- [Directions]
The lines of the records that include "results" should all be copied.
═════ Given data
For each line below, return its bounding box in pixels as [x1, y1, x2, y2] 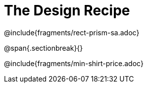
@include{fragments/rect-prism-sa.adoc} [4, 28, 140, 37]
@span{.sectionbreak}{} [4, 43, 83, 52]
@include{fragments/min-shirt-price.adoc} [4, 59, 144, 68]
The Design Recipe [4, 2, 130, 19]
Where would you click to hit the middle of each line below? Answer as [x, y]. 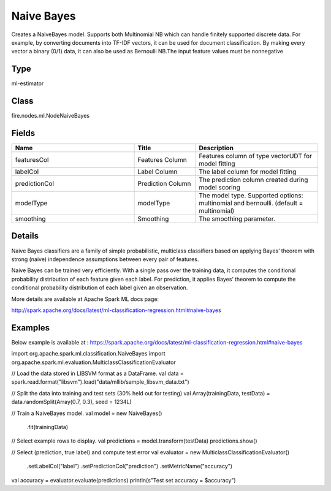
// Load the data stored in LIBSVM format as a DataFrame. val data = [97, 373]
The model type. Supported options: [251, 196]
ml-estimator [28, 83]
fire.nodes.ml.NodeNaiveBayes [51, 116]
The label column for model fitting [248, 172]
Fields [23, 133]
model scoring [219, 188]
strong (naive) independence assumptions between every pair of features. [105, 259]
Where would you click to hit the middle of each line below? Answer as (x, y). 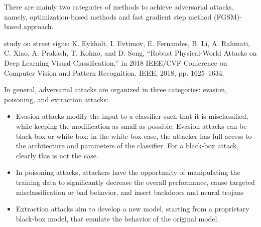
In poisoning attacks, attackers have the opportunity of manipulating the (128, 172)
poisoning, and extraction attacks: (56, 99)
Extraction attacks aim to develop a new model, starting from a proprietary (133, 209)
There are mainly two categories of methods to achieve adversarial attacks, (119, 7)
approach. (38, 26)
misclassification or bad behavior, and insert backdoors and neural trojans (130, 192)
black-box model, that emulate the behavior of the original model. (117, 218)
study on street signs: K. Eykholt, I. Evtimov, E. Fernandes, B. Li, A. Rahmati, (127, 43)
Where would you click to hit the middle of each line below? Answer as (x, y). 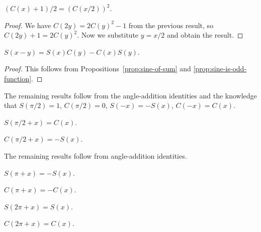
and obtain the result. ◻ (205, 35)
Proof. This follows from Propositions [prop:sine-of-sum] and (98, 69)
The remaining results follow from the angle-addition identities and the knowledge (130, 95)
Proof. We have (28, 25)
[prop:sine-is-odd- (220, 69)
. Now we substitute (108, 35)
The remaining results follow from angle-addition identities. (96, 155)
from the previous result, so (171, 25)
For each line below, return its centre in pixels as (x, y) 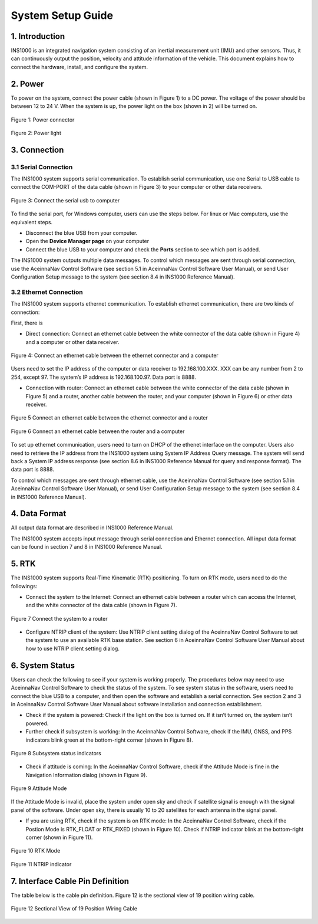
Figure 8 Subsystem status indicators (56, 753)
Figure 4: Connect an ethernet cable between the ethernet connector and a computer (115, 355)
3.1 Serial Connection (42, 167)
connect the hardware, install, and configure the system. (79, 67)
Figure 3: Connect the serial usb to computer (65, 200)
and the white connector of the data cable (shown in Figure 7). (101, 605)
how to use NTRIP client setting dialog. (73, 648)
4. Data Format (39, 514)
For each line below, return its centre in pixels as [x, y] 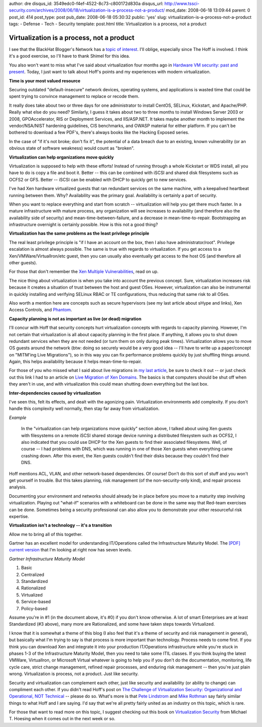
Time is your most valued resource [45, 81]
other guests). [23, 263]
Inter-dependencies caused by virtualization [55, 393]
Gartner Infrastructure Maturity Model [47, 559]
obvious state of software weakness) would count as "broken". [72, 148]
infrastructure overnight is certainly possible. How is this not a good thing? [83, 225]
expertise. [19, 516]
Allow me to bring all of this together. [46, 534]
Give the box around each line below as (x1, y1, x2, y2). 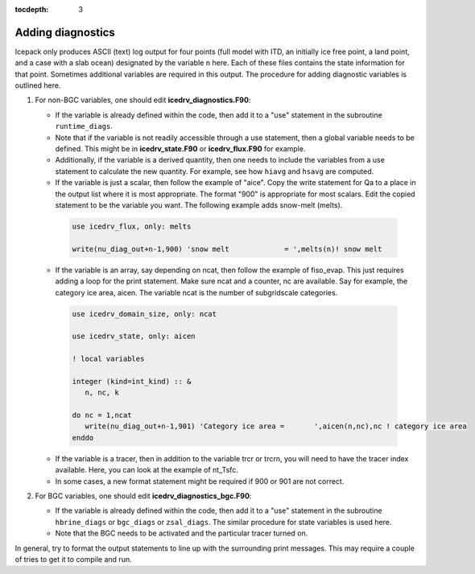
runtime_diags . (55, 122, 113, 131)
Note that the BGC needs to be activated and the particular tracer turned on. (55, 528, 308, 539)
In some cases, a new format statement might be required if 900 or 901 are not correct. (55, 476, 345, 486)
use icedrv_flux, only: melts (72, 221, 192, 231)
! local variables (72, 354, 145, 364)
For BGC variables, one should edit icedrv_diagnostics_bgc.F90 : (35, 491, 252, 501)
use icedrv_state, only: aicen (72, 332, 196, 341)
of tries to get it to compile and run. (14, 554, 132, 564)
══════════
- [Exercise answer]
The remaining results follow from the angle-addition identities and the knowledge (130, 95)
The remaining results follow from angle-addition identities. (96, 155)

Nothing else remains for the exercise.